Muore così il rinnovato negoziato, cominciato dopo l’Eid, la festa di fine Ramadan, e che avrebbe dovuto condurre ad un nuovo esecutivo nazionale. E si rafforza la crisi interna alle due principali fazioni palestinesi, entrambe sempre più isolate a livello nazionale e regionale. Fatah vede crollare giorno dopo giorno il proprio consenso, ai minimi termini tra la popolazione palestinese dei Territori Occupati.
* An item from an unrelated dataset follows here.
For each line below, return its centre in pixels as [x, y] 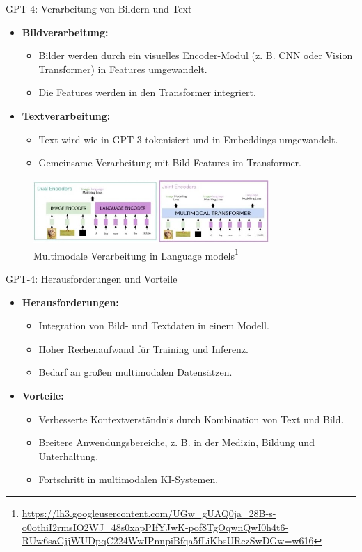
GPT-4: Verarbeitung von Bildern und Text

Hamas vive una fase simile, a Gaza, dove non è più in grado di amministrare né di controllare i gruppi estremisti salafiti.

E fuori, a causa delle scelte compiute durante la guerra civile siriana, l’abbandono dell’alleato storico Assad e il rafforzamento dei legami con l’Egitto dei Fratelli Musulmani, sarebbe definitiva anche la fine dei rapporti con l’Iran, finanziatore del movimento. Secondo un funzionario di Hamas, rimasto anonimo, Teheran avrebbe deciso di tagliare completamente gli aiuti finanziari al movimento islamista. La notizia è stata riportata da al-Jazeera ma non trova conferma dalla leadership di Hamas: “Tutta l’assistenza è stata interrotta, sia quella civili a Gaza che quella militare ad Hamas. L’Iran ha aiutato enormemente la resistenza in Palestina: senza questa assistenza sarà difficile per noi andare avanti”, avrebbe detto il funzionario alla tv qatariota.

La dichiarazione va presa con le molle, visto il riavvicinamento di Hamas all’Iran degli ultimi mesi: dopo l’uscita dal cosiddetto asse della resistenza, sciita (seppur Hamas sia sunnita), leader di Teheran avevano riallacciato i rapporti con la fazione palestinese. Che, allo stesso tempo, però, si starebbe guardando incontro: girano con insistenza voci di un miglioramento delle relazioni tra Hamas e Arabia Saudita, da sempre impegnata nel fronte anti-Fratellanza: nelle scorse settimane la leadership in esilio ha visitato re Salman a Riyadh, per la prima volta in tre anni.

Un tentativo chiaro da parte saudita: stringere le fila sunnite, anche con soggetti avversari, per indebolire la crescente influenza iraniana nella regione.